En ce qui concerne la décision du 12 janvier 2023 :
9. Il résulte de ce qui précède que la décision du 8 décembre 2022 n'est pas entachée d'irrégularité et a été prise à bon droit. Par suite, le directeur général de l'AP-HM était bien fondé en application de l'article 35.9 du décret du 19 avril 1988 précité, à prendre la décision du 12 janvier 2023 pour indiquer à Mme C qu'elle était redevable d'un trop-perçu de traitement versé de manière indue durant son congé pour invalidité temporaire imputable au service prononcé à titre conservatoire.
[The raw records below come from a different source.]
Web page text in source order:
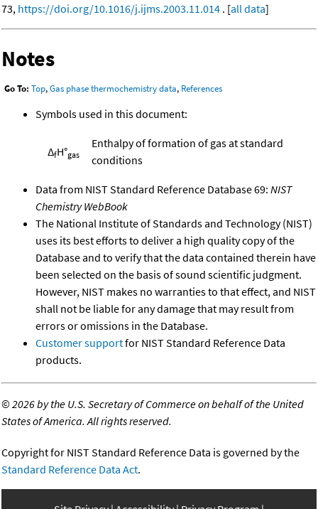
73, https://doi.org/10.1016/j.ijms.2003.11.014 . [all data]
Notes
Go To: Top,Gas phase thermochemistry data, References
Symbols used in this document:
ΔfH°gas
Enthalpy of formation of gas at standard
conditions
Data from NIST Standard Reference Database 69: NIST
Chemistry WebBook
The National Institute of Standards and Technology (NIST)
uses its best efforts to deliver a high quality copy of the
Database and to verify that the data contained therein have
been selected on the basis of sound scientific judgment.
However, NIST makes no warranties to that effect, and NIST
shall not be liable for any damage that may result from
errors or omissions in the Database.
Customer supportfor NIST Standard Reference Data
products.
©2026 by the U.S. Secretary of Commerce on behalf of the United
States of America. All rights reserved.
Copyright for NIST Standard Reference Data is governed by the
Standard Reference Data Act.
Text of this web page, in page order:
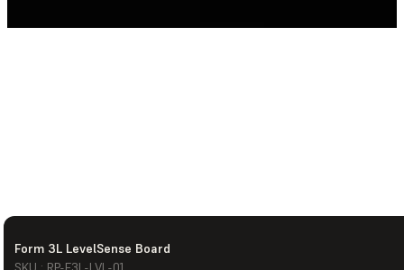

Dans ces conditions, les conclusions à fin d'annulation de la décision du 12 janvier 2023 doivent également être rejetées par voie de conséquence.
Sur les frais liés au litige :
10. Les dispositions de l'article L. 761-1 du code de justice administrative font obstacle à ce que soit mise à la charge de l'AP-HM, qui n'est pas la partie perdante dans la présente instance, la somme que Mme C demande au titre des frais exposés par elle et non compris dans les dépens.
D E C I D E :
Article 1er : La requête de Mme C est rejetée.
Article 2 : Le présent jugement sera notifié à Mme A C et à l'assistance publique-hôpitaux de Marseille.
Délibéré après l'audience du 7 mai 2024, à laquelle siégeaient :
Mme Frédérique Simon, présidente,
M. Alexandre Derollepot, premier conseiller,
Mme Ludivine Journoud, conseillère,
Rendu public par mise à disposition au greffe le 25 juin 2024.
La rapporteure,
signé
L. B
La présidente,
signé
F. Simon
La greffière,
signé
A. Vidal
La République mande et ordonne au directeur général de l'agence régionale de santé Provence-Alpes-Côte d'Azur en ce qui le concerne et à tous commissaires de justice à ce requis en ce qui concerne les voies de droit commun, contre les parties privées, de pourvoir à l'exécution de la présente décision.